## [Assignment]
From the data underneath, reproduce exactly the stretch that begins at the line with "annually. We believe" and ends after the line with "market is up".

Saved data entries
▼

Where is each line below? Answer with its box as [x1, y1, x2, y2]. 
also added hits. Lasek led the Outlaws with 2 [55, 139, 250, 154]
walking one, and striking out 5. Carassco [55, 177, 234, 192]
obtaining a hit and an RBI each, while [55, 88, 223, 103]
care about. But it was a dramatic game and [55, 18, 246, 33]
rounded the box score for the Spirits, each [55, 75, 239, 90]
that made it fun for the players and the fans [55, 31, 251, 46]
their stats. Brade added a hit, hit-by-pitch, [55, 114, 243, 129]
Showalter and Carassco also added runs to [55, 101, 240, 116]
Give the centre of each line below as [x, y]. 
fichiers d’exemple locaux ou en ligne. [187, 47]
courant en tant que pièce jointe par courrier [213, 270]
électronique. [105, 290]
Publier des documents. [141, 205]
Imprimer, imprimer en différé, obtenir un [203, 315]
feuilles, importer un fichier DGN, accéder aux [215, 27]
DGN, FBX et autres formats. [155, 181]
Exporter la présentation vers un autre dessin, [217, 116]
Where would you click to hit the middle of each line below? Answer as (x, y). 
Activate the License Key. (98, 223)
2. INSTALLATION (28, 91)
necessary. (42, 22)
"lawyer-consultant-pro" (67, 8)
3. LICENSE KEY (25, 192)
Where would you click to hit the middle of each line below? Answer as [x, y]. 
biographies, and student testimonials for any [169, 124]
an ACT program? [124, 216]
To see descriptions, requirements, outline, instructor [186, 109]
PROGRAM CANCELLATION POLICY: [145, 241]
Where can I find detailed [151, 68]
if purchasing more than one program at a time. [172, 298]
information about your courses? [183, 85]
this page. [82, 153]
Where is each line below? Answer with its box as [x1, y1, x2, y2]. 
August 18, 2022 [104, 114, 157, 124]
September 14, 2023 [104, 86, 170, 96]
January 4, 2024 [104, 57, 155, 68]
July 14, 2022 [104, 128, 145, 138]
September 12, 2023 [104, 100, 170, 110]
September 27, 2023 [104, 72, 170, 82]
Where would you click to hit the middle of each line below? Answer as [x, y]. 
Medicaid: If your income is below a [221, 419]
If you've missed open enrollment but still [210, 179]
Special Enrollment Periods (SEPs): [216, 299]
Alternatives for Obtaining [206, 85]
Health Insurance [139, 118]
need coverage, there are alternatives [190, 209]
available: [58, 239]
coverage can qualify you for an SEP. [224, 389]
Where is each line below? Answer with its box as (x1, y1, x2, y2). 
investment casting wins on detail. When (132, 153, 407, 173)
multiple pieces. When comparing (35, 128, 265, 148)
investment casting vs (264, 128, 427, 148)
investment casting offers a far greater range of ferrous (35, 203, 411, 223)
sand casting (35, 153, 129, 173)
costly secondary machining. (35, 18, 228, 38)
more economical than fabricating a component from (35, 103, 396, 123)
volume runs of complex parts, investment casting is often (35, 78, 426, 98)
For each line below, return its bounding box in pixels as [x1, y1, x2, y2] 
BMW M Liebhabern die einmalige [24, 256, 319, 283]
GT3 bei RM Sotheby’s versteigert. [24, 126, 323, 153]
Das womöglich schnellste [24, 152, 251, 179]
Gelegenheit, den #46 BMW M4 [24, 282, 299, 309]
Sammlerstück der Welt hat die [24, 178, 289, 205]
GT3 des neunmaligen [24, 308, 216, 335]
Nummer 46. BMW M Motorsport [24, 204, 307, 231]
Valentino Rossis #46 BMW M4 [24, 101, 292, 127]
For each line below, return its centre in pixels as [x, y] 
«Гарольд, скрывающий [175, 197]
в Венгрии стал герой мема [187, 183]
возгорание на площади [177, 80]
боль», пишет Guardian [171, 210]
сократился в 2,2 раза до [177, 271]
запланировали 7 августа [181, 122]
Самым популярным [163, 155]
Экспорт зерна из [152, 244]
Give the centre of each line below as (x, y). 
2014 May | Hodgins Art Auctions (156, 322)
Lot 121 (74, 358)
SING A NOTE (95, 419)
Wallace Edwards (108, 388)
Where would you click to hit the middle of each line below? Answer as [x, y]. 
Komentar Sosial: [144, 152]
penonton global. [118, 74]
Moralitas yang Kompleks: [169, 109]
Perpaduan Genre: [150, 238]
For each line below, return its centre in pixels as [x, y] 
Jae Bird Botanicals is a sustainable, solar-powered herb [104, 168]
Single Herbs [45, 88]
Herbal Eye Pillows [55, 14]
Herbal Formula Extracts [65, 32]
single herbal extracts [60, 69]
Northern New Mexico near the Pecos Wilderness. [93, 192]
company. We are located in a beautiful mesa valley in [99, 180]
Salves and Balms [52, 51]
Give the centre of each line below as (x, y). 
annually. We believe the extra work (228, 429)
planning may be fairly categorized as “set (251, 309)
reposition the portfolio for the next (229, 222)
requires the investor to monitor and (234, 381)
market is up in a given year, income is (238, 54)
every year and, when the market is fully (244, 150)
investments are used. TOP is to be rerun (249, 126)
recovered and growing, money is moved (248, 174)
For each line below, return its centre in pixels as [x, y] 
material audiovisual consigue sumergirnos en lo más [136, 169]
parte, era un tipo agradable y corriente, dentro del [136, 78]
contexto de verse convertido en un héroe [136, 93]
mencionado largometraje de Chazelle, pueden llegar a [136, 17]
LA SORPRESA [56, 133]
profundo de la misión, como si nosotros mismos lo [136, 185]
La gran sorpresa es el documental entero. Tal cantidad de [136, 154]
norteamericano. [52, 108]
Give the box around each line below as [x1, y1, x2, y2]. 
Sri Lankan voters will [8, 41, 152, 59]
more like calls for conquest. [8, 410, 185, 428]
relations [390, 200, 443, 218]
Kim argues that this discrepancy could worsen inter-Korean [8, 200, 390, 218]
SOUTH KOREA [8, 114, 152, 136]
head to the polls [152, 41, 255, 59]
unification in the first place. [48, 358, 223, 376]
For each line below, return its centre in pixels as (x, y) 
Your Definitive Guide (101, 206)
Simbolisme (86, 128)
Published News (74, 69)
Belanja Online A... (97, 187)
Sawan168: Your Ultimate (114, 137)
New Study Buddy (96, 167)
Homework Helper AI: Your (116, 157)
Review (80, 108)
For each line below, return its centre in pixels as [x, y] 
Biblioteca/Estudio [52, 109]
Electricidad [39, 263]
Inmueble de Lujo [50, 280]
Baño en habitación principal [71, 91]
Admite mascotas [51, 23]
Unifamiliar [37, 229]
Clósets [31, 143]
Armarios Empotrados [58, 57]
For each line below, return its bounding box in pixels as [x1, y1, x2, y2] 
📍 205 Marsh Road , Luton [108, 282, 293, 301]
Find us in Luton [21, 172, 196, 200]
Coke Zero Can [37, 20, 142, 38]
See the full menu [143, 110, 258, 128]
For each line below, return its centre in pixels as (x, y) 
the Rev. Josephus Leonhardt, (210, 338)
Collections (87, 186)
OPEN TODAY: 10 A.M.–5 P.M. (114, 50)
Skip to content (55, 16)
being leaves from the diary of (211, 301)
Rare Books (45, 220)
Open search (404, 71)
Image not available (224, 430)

▲

## [Output]
annually. We believe the extra work (228, 429)
planning may be fairly categorized as “set (251, 309)
reposition the portfolio for the next (229, 222)
requires the investor to monitor and (234, 381)
market is up in a given year, income is (238, 54)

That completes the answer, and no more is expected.